--- AVAILABLE DATA ---

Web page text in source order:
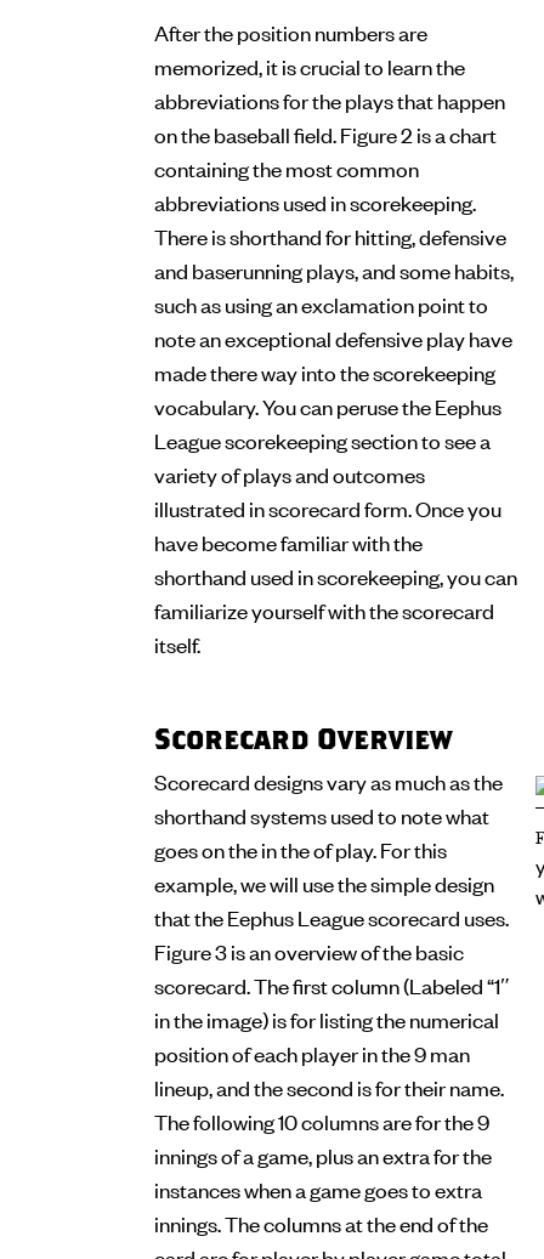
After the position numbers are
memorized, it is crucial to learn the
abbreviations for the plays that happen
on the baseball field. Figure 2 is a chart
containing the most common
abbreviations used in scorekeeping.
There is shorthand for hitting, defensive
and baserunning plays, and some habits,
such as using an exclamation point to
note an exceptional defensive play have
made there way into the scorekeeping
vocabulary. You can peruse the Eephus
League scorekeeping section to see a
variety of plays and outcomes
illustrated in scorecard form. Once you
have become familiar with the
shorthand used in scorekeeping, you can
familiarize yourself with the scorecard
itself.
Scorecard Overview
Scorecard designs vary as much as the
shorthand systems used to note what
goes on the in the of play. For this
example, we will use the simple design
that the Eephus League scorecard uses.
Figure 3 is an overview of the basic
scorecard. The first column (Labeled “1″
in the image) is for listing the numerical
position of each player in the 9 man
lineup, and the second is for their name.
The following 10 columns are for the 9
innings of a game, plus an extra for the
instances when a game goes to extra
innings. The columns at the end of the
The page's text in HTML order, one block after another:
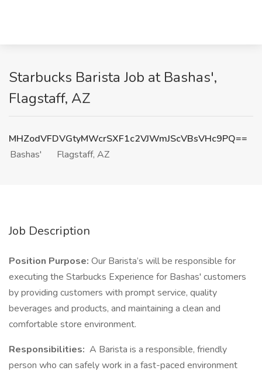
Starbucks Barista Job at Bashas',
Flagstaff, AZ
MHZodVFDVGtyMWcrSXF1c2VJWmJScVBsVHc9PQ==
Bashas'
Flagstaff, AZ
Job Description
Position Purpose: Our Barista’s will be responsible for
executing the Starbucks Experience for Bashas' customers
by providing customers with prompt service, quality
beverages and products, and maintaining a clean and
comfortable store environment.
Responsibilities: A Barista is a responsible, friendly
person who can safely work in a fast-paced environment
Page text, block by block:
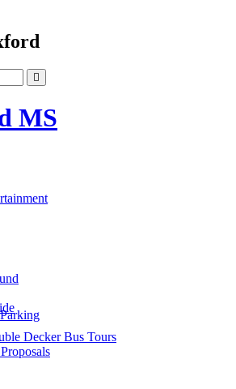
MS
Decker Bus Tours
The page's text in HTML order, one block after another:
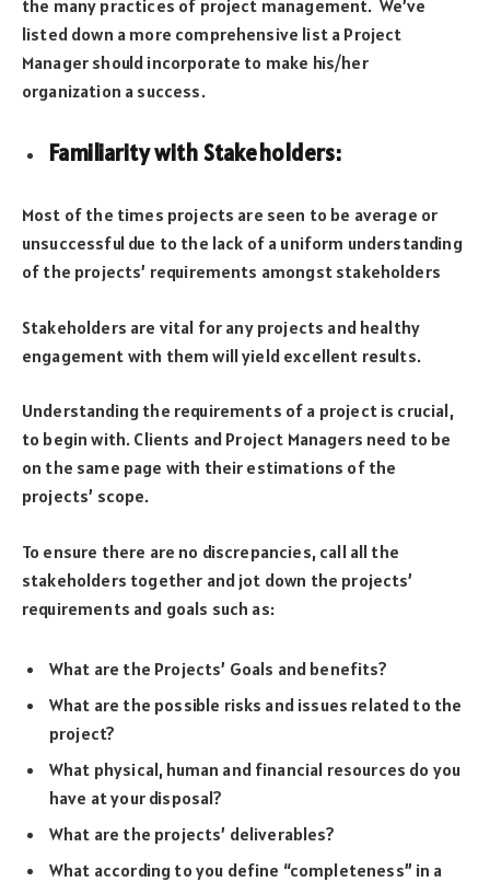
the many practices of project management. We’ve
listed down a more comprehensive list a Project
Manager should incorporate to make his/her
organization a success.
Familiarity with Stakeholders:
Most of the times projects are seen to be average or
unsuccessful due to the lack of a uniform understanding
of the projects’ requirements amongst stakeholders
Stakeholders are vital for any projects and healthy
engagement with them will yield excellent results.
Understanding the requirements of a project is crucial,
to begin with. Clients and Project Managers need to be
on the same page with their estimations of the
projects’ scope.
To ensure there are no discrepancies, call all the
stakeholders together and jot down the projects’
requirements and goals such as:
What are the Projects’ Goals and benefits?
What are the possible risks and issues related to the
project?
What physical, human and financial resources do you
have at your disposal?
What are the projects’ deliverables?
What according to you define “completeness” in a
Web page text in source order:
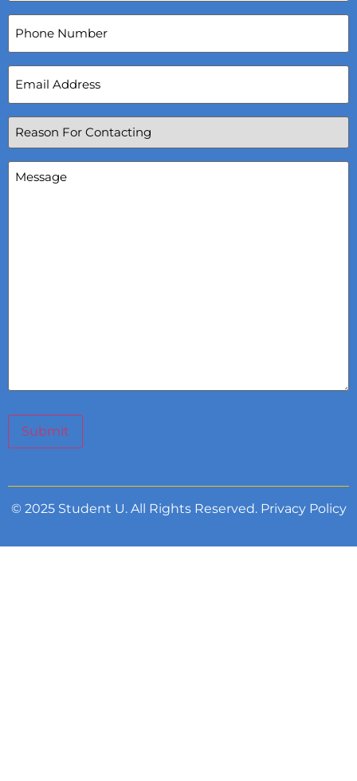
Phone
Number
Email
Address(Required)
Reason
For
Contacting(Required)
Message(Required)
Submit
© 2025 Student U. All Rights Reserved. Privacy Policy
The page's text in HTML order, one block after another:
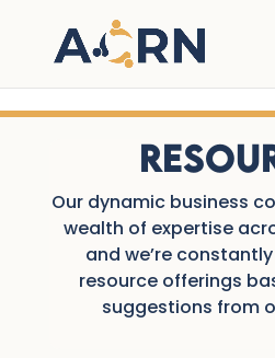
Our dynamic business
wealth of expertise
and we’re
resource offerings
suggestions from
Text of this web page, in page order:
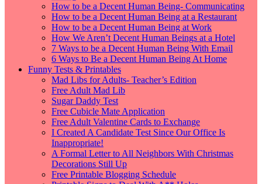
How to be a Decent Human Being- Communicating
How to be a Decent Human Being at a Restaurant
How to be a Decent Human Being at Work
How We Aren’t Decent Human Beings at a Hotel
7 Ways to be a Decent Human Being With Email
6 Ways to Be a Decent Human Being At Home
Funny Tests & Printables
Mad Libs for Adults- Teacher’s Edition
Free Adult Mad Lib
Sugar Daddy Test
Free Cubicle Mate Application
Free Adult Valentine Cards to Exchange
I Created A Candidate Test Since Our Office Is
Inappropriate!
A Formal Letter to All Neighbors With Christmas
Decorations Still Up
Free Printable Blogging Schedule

--- WHAT IS BEING ASKED ---
Nothing outside the stretch above, from the line with "have at your disposal?" through the line with "suggestions from", is set down. Transcribe that stretch exactly, ends included, but not its pictures.

--- RESPONSE TO THE EXERCISE ---
have at your disposal?
What are the projects’ deliverables?
What according to you define “completeness” in a
Web page text in source order:
Phone
Number
Email
Address(Required)
Reason
For
Contacting(Required)
Message(Required)
Submit
© 2025 Student U. All Rights Reserved. Privacy Policy
The page's text in HTML order, one block after another:
Our dynamic business
wealth of expertise
and we’re
resource offerings
suggestions from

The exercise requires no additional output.